** What is needed **
Without the pictures, retype each line below exactly as it stands.

##### Input material #####

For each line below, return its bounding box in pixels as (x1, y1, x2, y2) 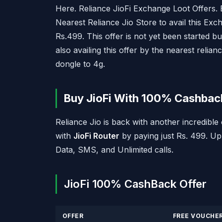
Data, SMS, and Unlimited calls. (55, 145, 173, 155)
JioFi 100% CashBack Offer (64, 177, 210, 190)
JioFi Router (73, 131, 119, 141)
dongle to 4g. (55, 59, 105, 69)
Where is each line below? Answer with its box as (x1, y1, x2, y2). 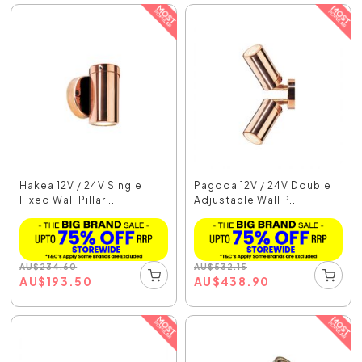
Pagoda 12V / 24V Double (194, 179, 331, 192)
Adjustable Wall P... (194, 194, 299, 207)
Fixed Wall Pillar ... (19, 194, 119, 207)
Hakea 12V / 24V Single (19, 179, 143, 192)
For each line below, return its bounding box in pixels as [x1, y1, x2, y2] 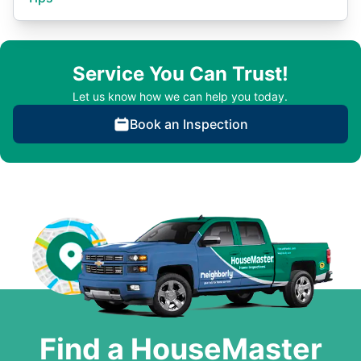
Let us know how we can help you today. [73, 89, 288, 103]
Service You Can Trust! [73, 62, 288, 85]
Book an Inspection [129, 116, 248, 132]
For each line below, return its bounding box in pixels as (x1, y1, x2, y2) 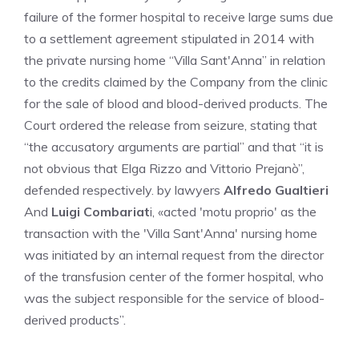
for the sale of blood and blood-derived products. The (24, 95, 328, 111)
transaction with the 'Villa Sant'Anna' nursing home (24, 225, 317, 241)
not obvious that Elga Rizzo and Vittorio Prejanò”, (24, 160, 305, 176)
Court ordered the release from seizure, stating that (24, 117, 317, 133)
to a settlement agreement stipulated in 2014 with (24, 30, 314, 46)
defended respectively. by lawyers (24, 182, 224, 198)
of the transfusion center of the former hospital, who (24, 268, 324, 284)
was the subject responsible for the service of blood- (24, 290, 325, 306)
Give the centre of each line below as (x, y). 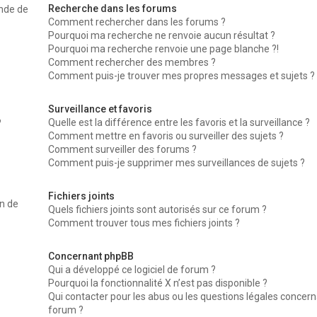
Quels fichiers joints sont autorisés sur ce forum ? (158, 209)
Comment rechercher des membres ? (132, 62)
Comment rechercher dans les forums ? (137, 22)
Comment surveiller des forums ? (123, 149)
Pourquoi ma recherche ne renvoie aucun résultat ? (162, 35)
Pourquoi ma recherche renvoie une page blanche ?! (164, 49)
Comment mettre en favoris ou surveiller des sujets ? (166, 136)
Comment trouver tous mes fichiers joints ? (144, 223)
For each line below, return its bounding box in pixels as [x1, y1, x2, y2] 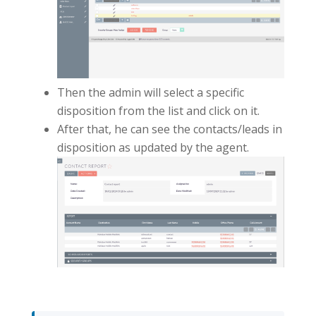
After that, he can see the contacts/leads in [56, 121, 282, 137]
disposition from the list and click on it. [56, 102, 260, 119]
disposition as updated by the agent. [56, 139, 249, 155]
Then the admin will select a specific [56, 84, 244, 100]
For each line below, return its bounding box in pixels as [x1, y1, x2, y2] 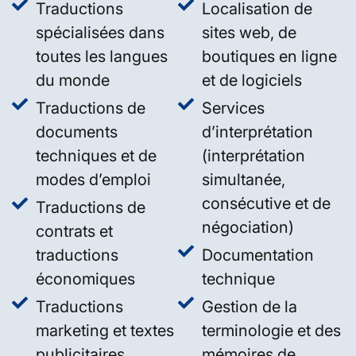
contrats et [36, 221, 113, 241]
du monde [36, 70, 110, 90]
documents [36, 122, 118, 141]
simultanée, [202, 169, 285, 189]
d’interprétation [202, 122, 313, 141]
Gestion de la [202, 296, 297, 316]
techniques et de [36, 145, 157, 165]
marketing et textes [36, 320, 174, 340]
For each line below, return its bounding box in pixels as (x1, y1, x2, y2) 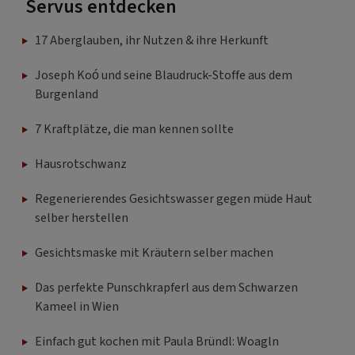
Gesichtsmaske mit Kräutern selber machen (35, 243, 273, 261)
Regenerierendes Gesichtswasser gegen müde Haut (35, 189, 312, 208)
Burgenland (35, 85, 98, 103)
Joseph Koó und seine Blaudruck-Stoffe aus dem (35, 66, 292, 84)
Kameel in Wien (35, 297, 119, 315)
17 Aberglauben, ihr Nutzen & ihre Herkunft (35, 31, 269, 49)
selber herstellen (35, 208, 128, 227)
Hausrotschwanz (35, 155, 127, 173)
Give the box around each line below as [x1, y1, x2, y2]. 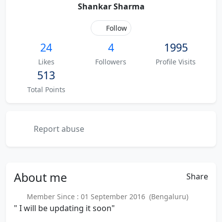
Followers [95, 57, 127, 66]
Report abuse [32, 123, 84, 134]
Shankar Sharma [77, 1, 145, 12]
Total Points [27, 85, 65, 94]
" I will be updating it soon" [14, 203, 115, 214]
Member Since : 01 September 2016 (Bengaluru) [22, 192, 188, 201]
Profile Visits [156, 57, 196, 66]
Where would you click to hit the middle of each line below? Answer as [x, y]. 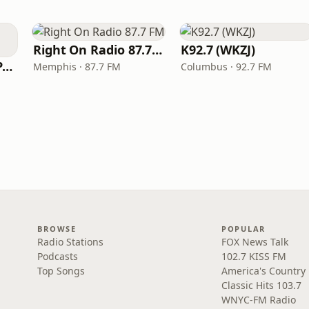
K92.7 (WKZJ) [218, 50]
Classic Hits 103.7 [261, 285]
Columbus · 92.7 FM [226, 67]
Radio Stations [71, 242]
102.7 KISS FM [253, 256]
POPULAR [243, 229]
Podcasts [58, 256]
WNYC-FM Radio [258, 300]

#####

** Exercise result **
For each line below, return its bounding box in pixels as (x1, y1, x2, y2) 
Data, SMS, and Unlimited calls. (55, 145, 173, 155)
JioFi 100% CashBack Offer (64, 177, 210, 190)
JioFi Router (73, 131, 119, 141)
dongle to 4g. (55, 59, 105, 69)
Where is each line below? Answer with its box as (x1, y1, x2, y2). 
Pagoda 12V / 24V Double (194, 179, 331, 192)
Adjustable Wall P... (194, 194, 299, 207)
Fixed Wall Pillar ... (19, 194, 119, 207)
Hakea 12V / 24V Single (19, 179, 143, 192)
For each line below, return its bounding box in pixels as [x1, y1, x2, y2] 
Let us know how we can help you today. [73, 89, 288, 103]
Service You Can Trust! [73, 62, 288, 85]
Book an Inspection [129, 116, 248, 132]
For each line below, return its bounding box in pixels as (x1, y1, x2, y2) 
for the sale of blood and blood-derived products. The (24, 95, 328, 111)
transaction with the 'Villa Sant'Anna' nursing home (24, 225, 317, 241)
not obvious that Elga Rizzo and Vittorio Prejanò”, (24, 160, 305, 176)
Court ordered the release from seizure, stating that (24, 117, 317, 133)
to a settlement agreement stipulated in 2014 with (24, 30, 314, 46)
defended respectively. by lawyers (24, 182, 224, 198)
of the transfusion center of the former hospital, who (24, 268, 324, 284)
was the subject responsible for the service of blood- (24, 290, 325, 306)
Give the centre of each line below as (x, y). 
Quels fichiers joints sont autorisés sur ce forum ? (158, 209)
Comment rechercher des membres ? (132, 62)
Comment rechercher dans les forums ? (137, 22)
Comment surveiller des forums ? (123, 149)
Pourquoi ma recherche ne renvoie aucun résultat ? (162, 35)
Pourquoi ma recherche renvoie une page blanche ?! (164, 49)
Comment mettre en favoris ou surveiller des sujets ? (166, 136)
Comment trouver tous mes fichiers joints ? (144, 223)
For each line below, return its bounding box in pixels as [x1, y1, x2, y2] 
After that, he can see the contacts/leads in [56, 121, 282, 137]
disposition from the list and click on it. [56, 102, 260, 119]
disposition as updated by the agent. [56, 139, 249, 155]
Then the admin will select a specific [56, 84, 244, 100]
For each line below, return its bounding box in pixels as [x1, y1, x2, y2] 
contrats et [36, 221, 113, 241]
du monde [36, 70, 110, 90]
documents [36, 122, 118, 141]
simultanée, [202, 169, 285, 189]
d’interprétation [202, 122, 313, 141]
Gestion de la [202, 296, 297, 316]
techniques et de [36, 145, 157, 165]
marketing et textes [36, 320, 174, 340]
For each line below, return its bounding box in pixels as (x1, y1, x2, y2) 
Gesichtsmaske mit Kräutern selber machen (35, 243, 273, 261)
Regenerierendes Gesichtswasser gegen müde Haut (35, 189, 312, 208)
Burgenland (35, 85, 98, 103)
Joseph Koó und seine Blaudruck-Stoffe aus dem (35, 66, 292, 84)
Kameel in Wien (35, 297, 119, 315)
17 Aberglauben, ihr Nutzen & ihre Herkunft (35, 31, 269, 49)
selber herstellen (35, 208, 128, 227)
Hausrotschwanz (35, 155, 127, 173)
Give the box around each line below as [x1, y1, x2, y2]. 
Followers [95, 57, 127, 66]
Report abuse [32, 123, 84, 134]
Shankar Sharma [77, 1, 145, 12]
Total Points [27, 85, 65, 94]
" I will be updating it soon" [14, 203, 115, 214]
Member Since : 01 September 2016 (Bengaluru) [22, 192, 188, 201]
Profile Visits [156, 57, 196, 66]
Where would you click to hit the middle of each line below? Answer as [x, y]. 
K92.7 (WKZJ) [218, 50]
Classic Hits 103.7 [261, 285]
Columbus · 92.7 FM [226, 67]
Radio Stations [71, 242]
102.7 KISS FM [253, 256]
POPULAR [243, 229]
Podcasts [58, 256]
WNYC-FM Radio [258, 300]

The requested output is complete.